A reasonable setup might be to use a powerful machine with a fast disk as the master, and use that same machine as an NFS server. Then, multiple slaves can connect to that NFS server for searching the database. This setup is quite convenient, because it separates the indexing workload from the search workload to a reasonable extent, but may lead to performance problems.

There are two main problems which are likely to be encountered. Firstly, in order to work efficiently, NFS clients (or the OS filesystem layer above NFS) cache information read from the remote file system in memory. If there is insufficient memory available to cache the whole database in memory, searches will occasionally need to access parts of the database which are held only on the master server. Such searches will take a long time to complete, because the round-trip time for an access to a disk block on the master is typically a lot slower than the round-trip time for access to a local disk. Additionally, if the local network experiences problems, or the master server fails (or gets overloaded due to all the search requests), the searches will be unable to be completed.

Also, when a file is modified, the NFS protocol has no way of indicating that only a small set of blocks in the file have been modified. The caching is all implemented by NFS clients, which can do little other than check the file modification time periodically, and invalidate all cached blocks for the file if the modification time has changed. For the Linux client, the time between checks can be configured by setting the acregmin and acregmax mount options, but whatever these are set to, the whole file will be dropped from the cache when any modification is found.
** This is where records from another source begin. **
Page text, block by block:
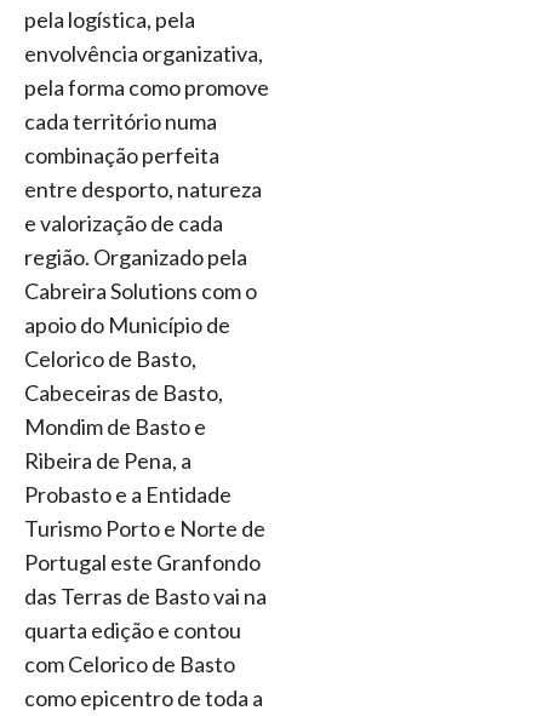
pela logística, pela
envolvência organizativa,
pela forma como promove
cada território numa
combinação perfeita
entre desporto, natureza
e valorização de cada
região. Organizado pela
Cabreira Solutions com o
apoio do Município de
Celorico de Basto,
Cabeceiras de Basto,
Mondim de Basto e
Ribeira de Pena, a
Probasto e a Entidade
Turismo Porto e Norte de
Portugal este Granfondo
das Terras de Basto vai na
quarta edição e contou
com Celorico de Basto
como epicentro de toda a

This means that, after every update to the database on the master, searches on the slaves will have to fetch all the blocks required for their search across the network, which will likely result in extremely slow search times until the cache on the slaves gets populated properly again.

Use the “remote database backend” facility

Xapian has supported a “remote” database backend since the very early days of the project. This allows a search to be run against a database on a remote machine, which may seem to be exactly what we want. However, the “remote” database backend works by performing most of the work for a search on the remote end - in the situation we’re concerned with, this would mean that most of the work was performed on the master, while slaves remain largely idle.
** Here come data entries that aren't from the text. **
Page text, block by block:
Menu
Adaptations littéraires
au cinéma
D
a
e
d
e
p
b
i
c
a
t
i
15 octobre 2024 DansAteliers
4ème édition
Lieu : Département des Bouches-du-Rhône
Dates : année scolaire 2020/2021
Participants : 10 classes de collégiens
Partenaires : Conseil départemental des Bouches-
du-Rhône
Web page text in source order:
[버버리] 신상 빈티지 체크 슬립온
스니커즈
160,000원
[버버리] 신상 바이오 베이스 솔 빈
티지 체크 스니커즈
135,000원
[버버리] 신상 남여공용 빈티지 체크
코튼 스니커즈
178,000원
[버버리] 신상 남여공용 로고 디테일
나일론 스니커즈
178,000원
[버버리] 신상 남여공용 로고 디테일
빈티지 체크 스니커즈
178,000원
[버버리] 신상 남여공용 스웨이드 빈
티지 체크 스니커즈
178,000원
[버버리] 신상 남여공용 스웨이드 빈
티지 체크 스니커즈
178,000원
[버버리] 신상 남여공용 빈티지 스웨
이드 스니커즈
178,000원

The “remote” database backend is intended to allow a large database to be split, at the document level, between multiple hosts. This allows systems to be built which search a very large database with some degree of parallelism (and thus provide faster individual searches than a system searching a single database locally). In contrast, the database replication protocol is intended to allow a database to be copied to multiple machines to support a high concurrent search load (and thus to allow a higher throughput of searches).

In some cases (i.e., a very large database and a high concurrent search load) it may be perfectly reasonable to use both the database replication protocol in conjunction with the “remote” database backend to get both of these advantages - the two systems solve different problems.